Он бесцеремонно повернул Кшисю спиной к себе и принялся выдирать
остатки сплющенной "Глории" из хищных махров утреннего халатика. Выдиралось
с нитками, и было очевидно, что и с халатиком, как с мечтой о сарафане,
придется проститься.
- Цветочек? - проговорил Гамалей с безмерным удивлением. - Стоило с
базы тащить...
- Но вы же сами, - не выдержала Кшися, - вы же сами все время твердили,
что мы должны быть совершенно естественными, ну, как на Большой Земле. А
разве это естественно - все репа да капуста, все для кухни и ничего для
души. Разве мы такие? Да что я говорю, вы ведь со мной согласились... И все
не возражали... А ночью - вот. Оборвали и сунули под нос.
- Ну, это вы что-то фантазируете, - брезгливо отпарировал Гамалей,
мгновенно возвращаясь к своему давешнему раздраженному тону. - Никто ваш
кустик тронуть не мог - ни из наших, ни тем более Сэр Найджел или Васька
Бессловесный. Ежели желаете, сейчас все спустятся вниз - мы с Салтаном
Абдиковичем и спросим.
Кшися замотала головой и сделала попытку незаметно утереться распухшей
ладошкой. А действительно, кто мог? Ведь не сам Гамалей. И уж не Абоянцев.
Не Меткаф и не Йох.. И не Самвел. И не близнецы Наташа с Алексашей. А уж из
дамской половины и подавно ни у кого рука не поднялась бы.
И тем не менее. Вчера ее кто-то обрызгал во сне. Чуть-чуть, но на левой
руке были непросохшие капельки, а на правой - нет. И самое странное, что это
были капельки молока. А три дня назад кто-то подложил ей на столик
потерянную зажигалку. Платья ее оказываются иногда примятыми, словно их
кто-то перебирал в ее отсутствие. А может - все только кажется?

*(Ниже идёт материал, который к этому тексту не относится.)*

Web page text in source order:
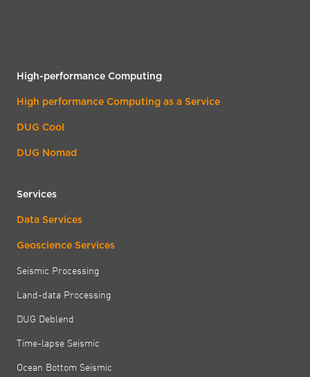
High-performance Computing
High performance Computing as a Service
DUG Cool
DUG Nomad
Services
Data Services
Geoscience Services
Seismic Processing
Land-data Processing
DUG Deblend
Time-lapse Seismic
Ocean Bottom Seismic
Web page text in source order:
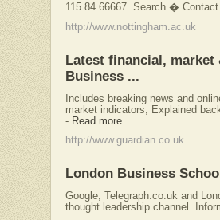
115 84 66667. Search �
http://www.nottingham.ac.uk
Latest financial, market
Business ...
Includes breaking news and
market indicators, Explained
- Read more
http://www.guardian.co.uk
London Business
Google, Telegraph.co.uk and
thought leadership channel.
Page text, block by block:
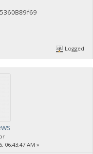
Logged
06:43:47 AM »
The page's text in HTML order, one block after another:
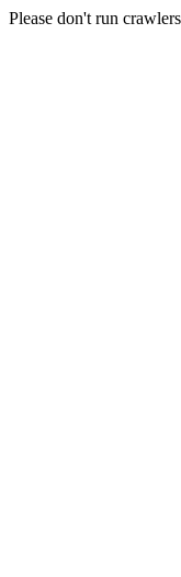
Please don't run
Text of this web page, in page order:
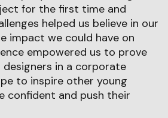
for the first time and
helped us believe in our
impact we could have on
empowered us to prove
designers in a corporate
to inspire other young
confident and push their
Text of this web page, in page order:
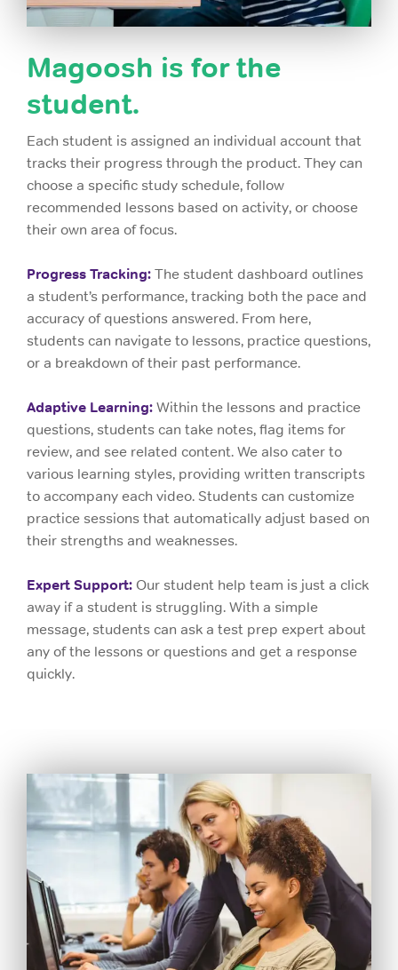
Magoosh is for the
student.
Each student is assigned an individual account that
tracks their progress through the product. They can
choose a specific study schedule, follow
recommended lessons based on activity, or choose
their own area of focus.
Progress Tracking: The student dashboard outlines
a student’s performance, tracking both the pace and
accuracy of questions answered. From here,
students can navigate to lessons, practice questions,
or a breakdown of their past performance.
Adaptive Learning: Within the lessons and practice
questions, students can take notes, flag items for
review, and see related content. We also cater to
various learning styles, providing written transcripts
to accompany each video. Students can customize
practice sessions that automatically adjust based on
their strengths and weaknesses.
Expert Support: Our student help team is just a click
away if a student is struggling. With a simple
message, students can ask a test prep expert about
any of the lessons or questions and get a response
quickly.
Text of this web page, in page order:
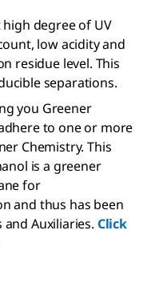
degree of UV
low acidity and
residue level. This
separations.
you Greener
to one or more
Chemistry. This
is a greener
for
and thus has been
Auxiliaries. Click
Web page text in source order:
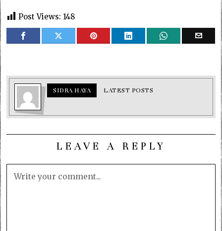
Post Views: 148
SIDRA HAYA LATEST POSTS
LEAVE A REPLY
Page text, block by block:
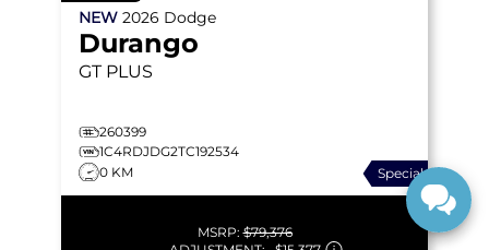
NEW 2026 Dodge
Durango
GT PLUS
260399
1C4RDJDG2TC192534
0 KM
Special
MSRP:$79,376
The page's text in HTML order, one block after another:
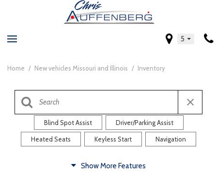
5
Home / New vehicles Missouri and Illinois / Inventory
Blind Spot Assist Driver/Parking Assist
Heated Seats Keyless Start Navigation
Show More Features
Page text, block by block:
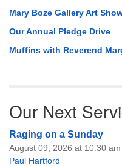
Mary Boze Gallery Art
Our Annual Pledge Drive
Muffins with Reverend
Our Next
Raging on a Sunday
August 09, 2026 at 10:30 am
Paul Hartford
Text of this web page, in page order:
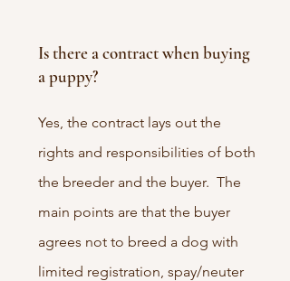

Она скосила глаза и посмотрела на "теплично-огородный орден",
валяющийся на нижней ступеньке лестницы. Ну, да. Все, включая измочаленный
цветок, ей только показалось. И вообще, чтобы объяснить все эти
вышеупомянутые ЧП, ей следует признать себя повинной в злостном
сомнамбулизме.
- Пропустите меня, - сказала она смиренно. - Мне еще надо луку нащипать
к завтраку.
- Лучок с кваском! - возмущенно завопил сверху Алексаша. - Пошто такой
рацион, кормилица наша? Не сойти мне с этого места... ой, простите, Салтан
Абдикович, не заметили... Доброе утро!
Близнецы, юные и прекрасные, как Диоскуры, сыпались вниз по наружной
лестнице, в то время как Абоянцев поднимался.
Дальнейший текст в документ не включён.